In het Italiaans leven deze vormen nog volop en je ontdekt dat het bijna onmogelijk is ze nog onder de knie te krijgen als je er niet vanaf je geboorte mee hebt leren omgaan. Gelukkig maken zelfs Italiaanse hoogwaardigheidsbekleders er soms een potje van, zoals voormalig leider van de Cinque Stelle beweging en minister van Buitenlandse Zaken, Luigi di Maio. Hij gebruikte in een live tv-uitzending een keer ten onrechte de congiuntivo en werd er op de sociale mediakanalen uitgebreid mee belachelijk gemaakt.

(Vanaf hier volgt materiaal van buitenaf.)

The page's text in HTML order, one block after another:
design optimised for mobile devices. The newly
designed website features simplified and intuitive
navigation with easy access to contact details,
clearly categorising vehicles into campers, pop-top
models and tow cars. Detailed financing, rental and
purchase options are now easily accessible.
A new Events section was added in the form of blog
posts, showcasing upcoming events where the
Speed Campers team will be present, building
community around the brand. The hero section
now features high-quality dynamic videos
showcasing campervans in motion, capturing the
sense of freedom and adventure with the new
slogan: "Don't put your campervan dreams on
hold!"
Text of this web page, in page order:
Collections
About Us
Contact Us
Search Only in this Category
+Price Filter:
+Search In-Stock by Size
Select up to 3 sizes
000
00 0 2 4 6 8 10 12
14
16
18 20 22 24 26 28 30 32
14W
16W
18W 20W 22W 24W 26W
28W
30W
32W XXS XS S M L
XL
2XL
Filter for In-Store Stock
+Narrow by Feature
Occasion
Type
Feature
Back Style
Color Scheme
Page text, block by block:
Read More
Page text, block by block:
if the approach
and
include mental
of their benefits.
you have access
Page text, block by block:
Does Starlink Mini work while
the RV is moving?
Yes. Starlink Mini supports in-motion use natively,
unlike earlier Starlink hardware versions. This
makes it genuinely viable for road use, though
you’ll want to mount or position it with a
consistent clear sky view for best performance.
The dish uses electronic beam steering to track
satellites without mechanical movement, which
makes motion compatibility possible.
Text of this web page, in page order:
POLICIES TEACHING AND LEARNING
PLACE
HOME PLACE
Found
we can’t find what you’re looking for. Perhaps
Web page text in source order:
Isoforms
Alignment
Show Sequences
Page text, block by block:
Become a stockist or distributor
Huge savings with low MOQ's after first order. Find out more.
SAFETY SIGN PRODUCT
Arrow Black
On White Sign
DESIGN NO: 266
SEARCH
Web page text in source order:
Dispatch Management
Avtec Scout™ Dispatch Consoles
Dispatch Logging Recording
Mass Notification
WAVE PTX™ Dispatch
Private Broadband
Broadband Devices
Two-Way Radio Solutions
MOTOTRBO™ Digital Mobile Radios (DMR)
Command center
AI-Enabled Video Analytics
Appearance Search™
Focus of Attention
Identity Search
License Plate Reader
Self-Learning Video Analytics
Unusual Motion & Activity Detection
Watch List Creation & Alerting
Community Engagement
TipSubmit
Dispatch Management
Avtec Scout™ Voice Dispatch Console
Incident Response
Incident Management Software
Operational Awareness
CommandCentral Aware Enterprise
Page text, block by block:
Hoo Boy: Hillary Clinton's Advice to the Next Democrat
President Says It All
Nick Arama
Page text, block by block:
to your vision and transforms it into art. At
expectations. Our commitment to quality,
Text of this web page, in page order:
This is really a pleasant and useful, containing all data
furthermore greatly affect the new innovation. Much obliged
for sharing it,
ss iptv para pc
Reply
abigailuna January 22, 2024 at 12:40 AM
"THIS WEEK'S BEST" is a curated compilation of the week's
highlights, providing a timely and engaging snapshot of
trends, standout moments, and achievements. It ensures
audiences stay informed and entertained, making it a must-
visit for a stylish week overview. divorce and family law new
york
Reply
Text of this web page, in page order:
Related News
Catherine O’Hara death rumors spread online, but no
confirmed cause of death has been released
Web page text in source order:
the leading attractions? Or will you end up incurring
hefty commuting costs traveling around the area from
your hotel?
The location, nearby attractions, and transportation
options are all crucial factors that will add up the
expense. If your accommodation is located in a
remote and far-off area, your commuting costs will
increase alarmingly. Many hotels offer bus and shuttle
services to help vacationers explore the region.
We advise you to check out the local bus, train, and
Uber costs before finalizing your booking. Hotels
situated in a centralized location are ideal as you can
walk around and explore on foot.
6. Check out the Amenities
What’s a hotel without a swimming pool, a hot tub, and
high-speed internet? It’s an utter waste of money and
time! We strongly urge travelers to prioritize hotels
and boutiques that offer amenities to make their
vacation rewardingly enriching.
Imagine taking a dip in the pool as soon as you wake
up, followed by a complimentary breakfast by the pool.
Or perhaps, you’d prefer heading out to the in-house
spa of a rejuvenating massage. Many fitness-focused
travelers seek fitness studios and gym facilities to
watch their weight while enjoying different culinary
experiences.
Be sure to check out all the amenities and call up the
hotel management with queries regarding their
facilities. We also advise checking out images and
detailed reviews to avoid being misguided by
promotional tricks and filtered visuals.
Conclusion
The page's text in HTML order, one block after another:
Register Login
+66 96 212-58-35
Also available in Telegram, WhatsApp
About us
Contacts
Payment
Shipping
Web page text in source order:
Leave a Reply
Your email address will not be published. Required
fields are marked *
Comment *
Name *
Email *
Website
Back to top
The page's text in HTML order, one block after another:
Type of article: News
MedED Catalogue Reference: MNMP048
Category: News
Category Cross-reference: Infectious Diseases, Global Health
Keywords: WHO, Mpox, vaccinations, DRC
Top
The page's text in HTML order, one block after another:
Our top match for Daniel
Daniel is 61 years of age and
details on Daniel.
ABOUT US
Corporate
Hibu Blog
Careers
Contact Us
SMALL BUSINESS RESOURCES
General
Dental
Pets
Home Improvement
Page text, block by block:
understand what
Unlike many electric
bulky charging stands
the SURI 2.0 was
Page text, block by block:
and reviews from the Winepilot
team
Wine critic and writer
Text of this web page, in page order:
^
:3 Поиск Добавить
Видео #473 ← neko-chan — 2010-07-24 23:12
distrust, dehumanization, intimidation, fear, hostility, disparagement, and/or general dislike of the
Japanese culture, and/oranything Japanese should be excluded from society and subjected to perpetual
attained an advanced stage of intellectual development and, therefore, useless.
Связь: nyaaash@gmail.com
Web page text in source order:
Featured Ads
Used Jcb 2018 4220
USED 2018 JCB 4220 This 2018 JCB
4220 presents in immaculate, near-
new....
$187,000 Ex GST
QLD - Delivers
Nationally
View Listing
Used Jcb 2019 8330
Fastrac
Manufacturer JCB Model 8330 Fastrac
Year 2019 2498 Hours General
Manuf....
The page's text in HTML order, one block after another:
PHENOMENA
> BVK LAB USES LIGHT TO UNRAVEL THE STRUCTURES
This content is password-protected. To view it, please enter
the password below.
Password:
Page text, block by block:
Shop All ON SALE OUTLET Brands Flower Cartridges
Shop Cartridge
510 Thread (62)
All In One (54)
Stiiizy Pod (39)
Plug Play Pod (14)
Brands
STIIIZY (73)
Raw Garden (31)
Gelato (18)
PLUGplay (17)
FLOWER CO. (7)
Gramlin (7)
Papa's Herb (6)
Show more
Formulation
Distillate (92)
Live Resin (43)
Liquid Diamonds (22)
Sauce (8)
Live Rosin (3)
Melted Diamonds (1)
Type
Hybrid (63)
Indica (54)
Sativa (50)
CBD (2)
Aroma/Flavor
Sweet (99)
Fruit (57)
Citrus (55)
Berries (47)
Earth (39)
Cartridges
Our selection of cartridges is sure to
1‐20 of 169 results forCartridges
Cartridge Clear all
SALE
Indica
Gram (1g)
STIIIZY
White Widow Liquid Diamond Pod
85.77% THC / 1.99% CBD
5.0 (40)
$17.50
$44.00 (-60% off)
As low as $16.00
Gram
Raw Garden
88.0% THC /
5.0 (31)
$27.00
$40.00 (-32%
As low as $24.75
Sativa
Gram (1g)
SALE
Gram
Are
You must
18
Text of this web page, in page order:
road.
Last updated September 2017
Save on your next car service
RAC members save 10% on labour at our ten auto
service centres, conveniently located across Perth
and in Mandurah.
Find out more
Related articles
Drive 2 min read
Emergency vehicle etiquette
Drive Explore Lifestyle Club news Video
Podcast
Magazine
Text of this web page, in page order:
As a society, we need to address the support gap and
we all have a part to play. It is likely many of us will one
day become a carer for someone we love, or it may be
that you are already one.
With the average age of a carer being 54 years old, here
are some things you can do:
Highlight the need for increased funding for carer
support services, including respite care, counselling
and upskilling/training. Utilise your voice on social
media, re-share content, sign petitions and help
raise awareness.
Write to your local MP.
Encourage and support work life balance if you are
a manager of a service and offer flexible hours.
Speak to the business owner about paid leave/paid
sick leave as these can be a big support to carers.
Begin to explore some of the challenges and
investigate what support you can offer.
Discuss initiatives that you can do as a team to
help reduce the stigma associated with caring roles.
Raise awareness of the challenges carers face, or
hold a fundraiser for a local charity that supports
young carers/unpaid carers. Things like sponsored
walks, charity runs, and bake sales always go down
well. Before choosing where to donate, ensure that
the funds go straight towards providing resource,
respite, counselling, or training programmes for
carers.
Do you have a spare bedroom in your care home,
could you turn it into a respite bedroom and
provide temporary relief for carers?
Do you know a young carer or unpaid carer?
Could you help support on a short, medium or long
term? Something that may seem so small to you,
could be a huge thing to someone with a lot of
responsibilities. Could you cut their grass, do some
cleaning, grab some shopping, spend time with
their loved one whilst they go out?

Zelfs na jaren taalles en verblijf in Italië hoor je soms nog voor jou vreemde gebruiksvormen van werkwoorden. Zoals toen onze vriend Roberto Nico had gevraagd om met hem mee te gaan naar Milaan voor het een of ander. Op het geplande uur voor vertrek kwam Roberto hem ophalen, maar bleek Nico zwak, ziek en misselijk. „Me lo dicevi!” exclameerde Roberto, toen hij dat hoorde. Je zei het tegen mij? dacht ik. Hoezo? Nico had het helemaal niet vooraf aan Roberto laten weten.
Na enig nadenken kwam ik tot de conclusie dat „Me lo dicevi” in dit geval zoiets als „Had het maar tegen mij gezegd”, „Je hoefde het maar te zeggen (en ik had een ander gevraagd)” betekende. In ieder geval veel korter dan het „Ma perché non me l’hai detto prima” of „Se me l’avessi fatto sapere prima” dat ik bij elkaar geïmproviseerd zou hebben.
5. Coincidenza

„Che coincidenza!” zeg je bijvoorbeeld als je plotseling een bekende tegenkomt waar je die persoon helemaal niet verwachtte. „Wat een toeval!”
Gek genoeg heet in het openbaar vervoer een aansluiting ook een coincidenza, dat dan neutraal het samenkomen van 2 verschillende lijnen betekent. Maar door de reputatie van de Italiaanse staatsvervoerbedrijven lukt het je natuurlijk niet om de verwijzing naar de toevalligheid van je af te schudden. „Wat een toeval: ik kan meteen overstappen, de aansluiting staat klaar. Dat gebeurt anders nooit!”